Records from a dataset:
::::::
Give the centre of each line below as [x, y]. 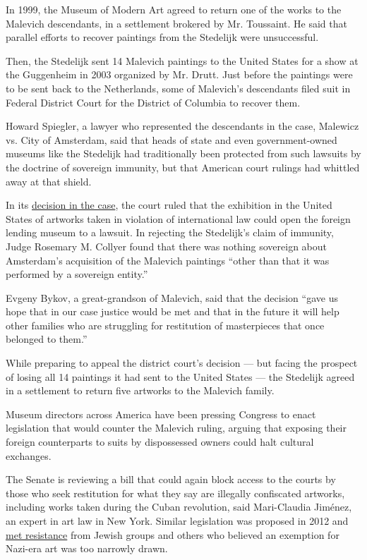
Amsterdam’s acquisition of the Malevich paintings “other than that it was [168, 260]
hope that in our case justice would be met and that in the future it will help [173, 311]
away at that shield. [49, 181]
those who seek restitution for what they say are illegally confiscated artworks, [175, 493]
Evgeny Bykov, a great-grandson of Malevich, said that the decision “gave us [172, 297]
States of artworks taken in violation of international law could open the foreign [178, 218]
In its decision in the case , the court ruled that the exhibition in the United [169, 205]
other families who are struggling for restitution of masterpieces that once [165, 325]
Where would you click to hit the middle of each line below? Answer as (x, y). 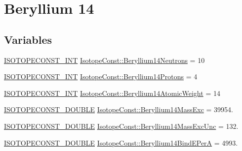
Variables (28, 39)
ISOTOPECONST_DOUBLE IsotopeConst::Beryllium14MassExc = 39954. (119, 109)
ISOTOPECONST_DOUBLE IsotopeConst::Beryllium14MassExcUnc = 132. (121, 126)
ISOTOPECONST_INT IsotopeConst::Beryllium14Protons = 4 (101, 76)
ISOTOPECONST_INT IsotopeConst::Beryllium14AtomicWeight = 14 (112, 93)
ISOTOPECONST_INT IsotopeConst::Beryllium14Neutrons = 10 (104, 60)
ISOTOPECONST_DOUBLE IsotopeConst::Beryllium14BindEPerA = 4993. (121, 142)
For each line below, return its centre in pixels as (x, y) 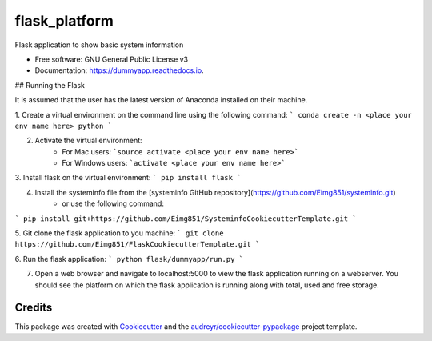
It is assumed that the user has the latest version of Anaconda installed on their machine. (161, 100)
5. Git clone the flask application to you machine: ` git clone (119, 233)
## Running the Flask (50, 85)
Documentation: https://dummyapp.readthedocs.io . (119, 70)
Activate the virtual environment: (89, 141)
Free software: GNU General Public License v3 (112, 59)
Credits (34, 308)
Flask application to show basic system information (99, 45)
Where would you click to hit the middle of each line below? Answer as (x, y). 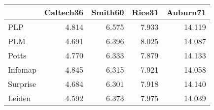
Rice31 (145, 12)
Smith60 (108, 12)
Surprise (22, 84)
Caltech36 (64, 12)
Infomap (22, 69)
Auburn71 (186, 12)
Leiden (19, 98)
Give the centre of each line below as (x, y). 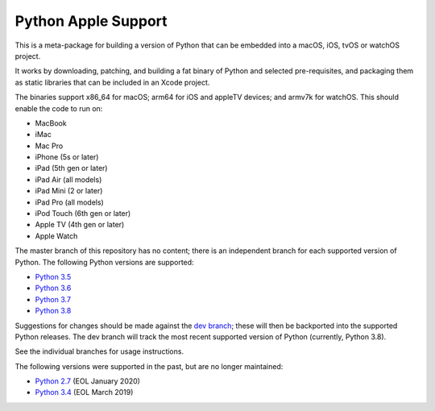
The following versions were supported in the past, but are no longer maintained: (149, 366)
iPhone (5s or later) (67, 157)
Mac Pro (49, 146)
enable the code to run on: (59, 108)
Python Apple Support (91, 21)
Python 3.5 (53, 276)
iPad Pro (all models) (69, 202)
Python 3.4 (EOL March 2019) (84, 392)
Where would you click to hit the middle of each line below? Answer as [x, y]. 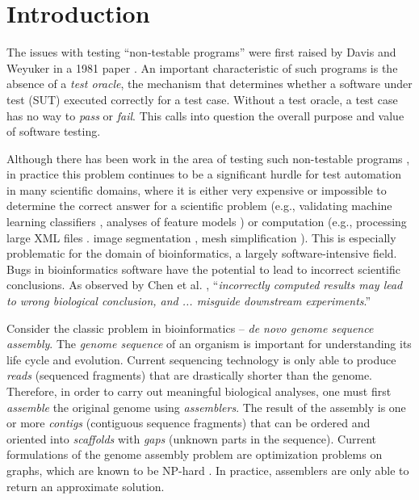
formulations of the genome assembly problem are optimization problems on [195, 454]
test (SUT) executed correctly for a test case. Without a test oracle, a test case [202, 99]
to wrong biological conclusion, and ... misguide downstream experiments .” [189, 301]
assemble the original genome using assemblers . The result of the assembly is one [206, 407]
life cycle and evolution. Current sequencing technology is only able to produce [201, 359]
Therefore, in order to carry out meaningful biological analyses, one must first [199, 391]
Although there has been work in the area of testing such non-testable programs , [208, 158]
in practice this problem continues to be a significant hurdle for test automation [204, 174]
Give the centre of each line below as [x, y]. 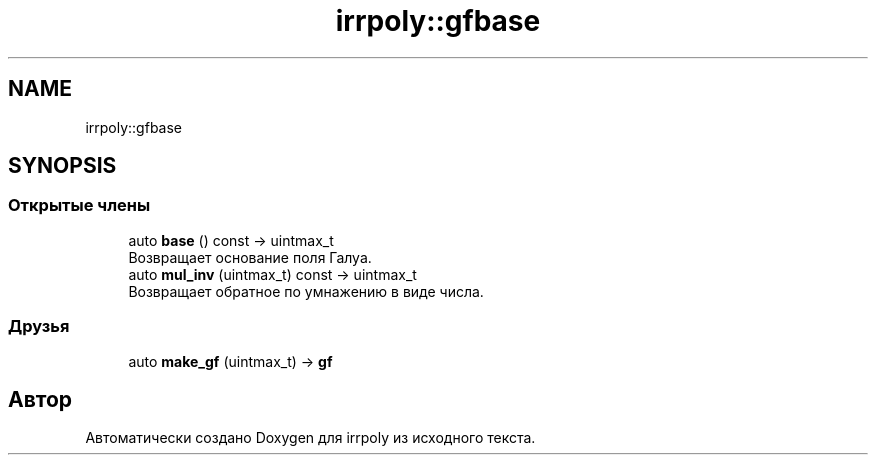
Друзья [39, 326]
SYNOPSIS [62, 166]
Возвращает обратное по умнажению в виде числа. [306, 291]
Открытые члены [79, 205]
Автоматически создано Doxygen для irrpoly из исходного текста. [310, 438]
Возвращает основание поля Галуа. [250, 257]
::::::
-- WHAT THE TASK ASKS --
Nothing but the lines above, starting at the line that contains "## Running the Flask (50, 85)" and ending at the line that contains "iPad Pro (all models) (69, 202)", should be given again, exactly and without the pictures.

-- RESPONSE TO THE EXERCISE --
## Running the Flask (50, 85)
Documentation: https://dummyapp.readthedocs.io . (119, 70)
Activate the virtual environment: (89, 141)
Free software: GNU General Public License v3 (112, 59)
Credits (34, 308)
Flask application to show basic system information (99, 45)
Where would you click to hit the middle of each line below? Answer as (x, y). 
Rice31 (145, 12)
Smith60 (108, 12)
Surprise (22, 84)
Caltech36 (64, 12)
Infomap (22, 69)
Auburn71 (186, 12)
Leiden (19, 98)
Give the centre of each line below as (x, y). 
The following versions were supported in the past, but are no longer maintained: (149, 366)
iPhone (5s or later) (67, 157)
Mac Pro (49, 146)
enable the code to run on: (59, 108)
Python Apple Support (91, 21)
Python 3.5 (53, 276)
iPad Pro (all models) (69, 202)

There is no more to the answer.